Reconstructing Images in Astrophysics, an Inverse Problem Point of View

After a short introduction, a first section provides a brief tutorial to the physics of image formation and its detection in the presence of noises. The rest of the chapter focuses on the resolution of the inverse problem . In the general form, the observed image is given by a Fredholm integral containing the object and the response of the instrument. Its inversion is formulated using a linear algebra. The discretized object and image of size N × N are stored in vectors x and y of length N2. They are related one another by the linear relation y = Hx, where H is a matrix of size N2 × N2 that contains the elements of the instrument response. This matrix presents particular properties for a shift invariant point spread function for which the Fredholm integral is reduced to a convolution relation.

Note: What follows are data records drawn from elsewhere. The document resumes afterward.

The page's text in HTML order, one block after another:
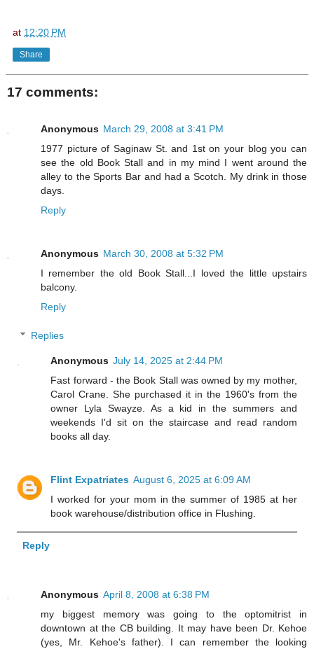
at 12:20 PM
Share
17 comments:
Anonymous March 29, 2008 at 3:41 PM
1977 picture of Saginaw St. and 1st on your blog you can
see the old Book Stall and in my mind I went around the
alley to the Sports Bar and had a Scotch. My drink in those
days.
Reply
Anonymous March 30, 2008 at 5:32 PM
I remember the old Book Stall...I loved the little upstairs
balcony.
Reply
Replies
Anonymous July 14, 2025 at 2:44 PM
Fast forward - the Book Stall was owned by my mother,
Carol Crane. She purchased it in the 1960's from the
owner Lyla Swayze. As a kid in the summers and
weekends I'd sit on the staircase and read random
books all day.
Flint Expatriates August 6, 2025 at 6:09 AM
I worked for your mom in the summer of 1985 at her
book warehouse/distribution office in Flushing.
Reply
Anonymous April 8, 2008 at 6:38 PM
my biggest memory was going to the optomitrist in
downtown at the CB building. It may have been Dr. Kehoe
(yes, Mr. Kehoe's father). I can remember the looking
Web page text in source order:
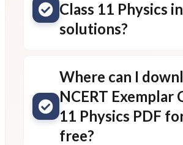
Class 11 Physics
solutions?
Where can I
NCERT Exemplar
11 Physics PDF
free?
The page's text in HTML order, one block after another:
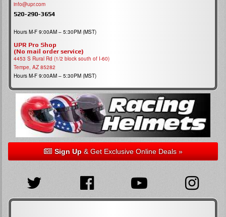
info@upr.com
520-290-3654
Hours M-F 9:00AM – 5:30PM (MST)
UPR Pro Shop
(No mail order service)
4453 S Rural Rd (1/2 block south of I-60)
Tempe, AZ 85282
Hours M-F 9:00AM – 5:30PM (MST)
Sign Up& Get Exclusive Online Deals »
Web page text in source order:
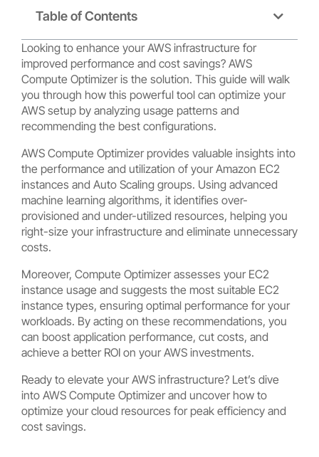
Table of Contents
Looking to enhance your AWS infrastructure for
improved performance and cost savings? AWS
Compute Optimizer is the solution. This guide will walk
you through how this powerful tool can optimize your
AWS setup by analyzing usage patterns and
recommending the best configurations.
AWS Compute Optimizer provides valuable insights into
the performance and utilization of your Amazon EC2
instances and Auto Scaling groups. Using advanced
machine learning algorithms, it identifies over-
provisioned and under-utilized resources, helping you
right-size your infrastructure and eliminate unnecessary
costs.
Moreover, Compute Optimizer assesses your EC2
instance usage and suggests the most suitable EC2
instance types, ensuring optimal performance for your
workloads. By acting on these recommendations, you
can boost application performance, cut costs, and
achieve a better ROI on your AWS investments.
Ready to elevate your AWS infrastructure? Let’s dive
into AWS Compute Optimizer and uncover how to
optimize your cloud resources for peak efficiency and
cost savings.
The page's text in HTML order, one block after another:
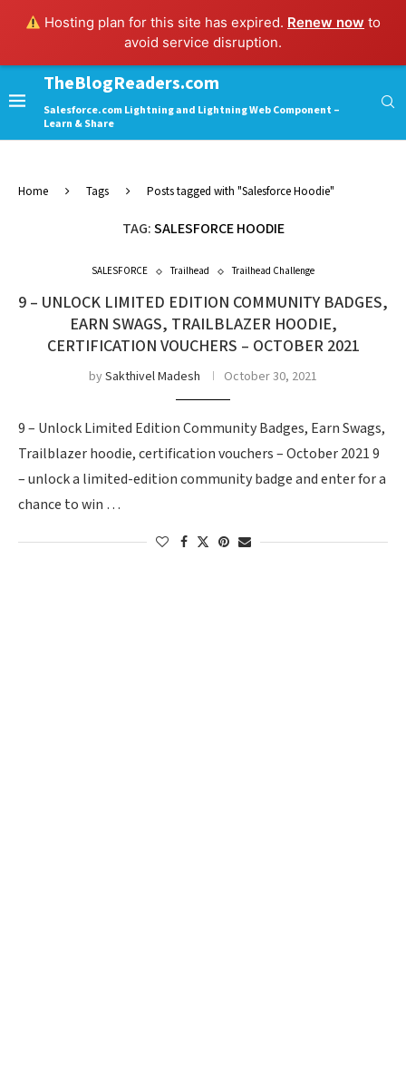
Hosting plan for this site has expired. Renew now to
avoid service disruption.
TheBlogReaders.com
Salesforce.com Lightning and Lightning Web Component –
Learn & Share
Home Tags Posts tagged with "Salesforce Hoodie"
TAG:SALESFORCE HOODIE
SALESFORCE Trailhead Trailhead Challenge
9 – UNLOCK LIMITED EDITION COMMUNITY BADGES,
EARN SWAGS, TRAILBLAZER HOODIE,
CERTIFICATION VOUCHERS – OCTOBER 2021
bySakthivel Madesh October 30, 2021
9 – Unlock Limited Edition Community Badges, Earn Swags,
Trailblazer hoodie, certification vouchers – October 2021 9
– unlock a limited-edition community badge and enter for a
chance to win …

The presence of noise complicates the resolution of the problem. It is shown that minimum variance unbiased solutions fail to give good results because H is badly conditioned, leading to the need of a regularized solution. Relative strength of regularization versus fidelity to the data is discussed and briefly illustrated on an example using L-curves. The origins and construction of iterative algorithms are explained, and illustrations are given for the algorithms ISRA , for a Gaussian additive noise, and Richardson–Lucy , for a pure photodetected image (Poisson statistics). In this latter case, the way the algorithm modifies the spatial frequencies of the reconstructed image is illustrated for a diluted array of apertures in space. Throughout the chapter, the inverse problem is formulated in matrix form for the general case of the Fredholm integral, while numerical illustrations are limited to the deconvolution case, allowing the use of discrete Fourier transforms, because of computer limitations.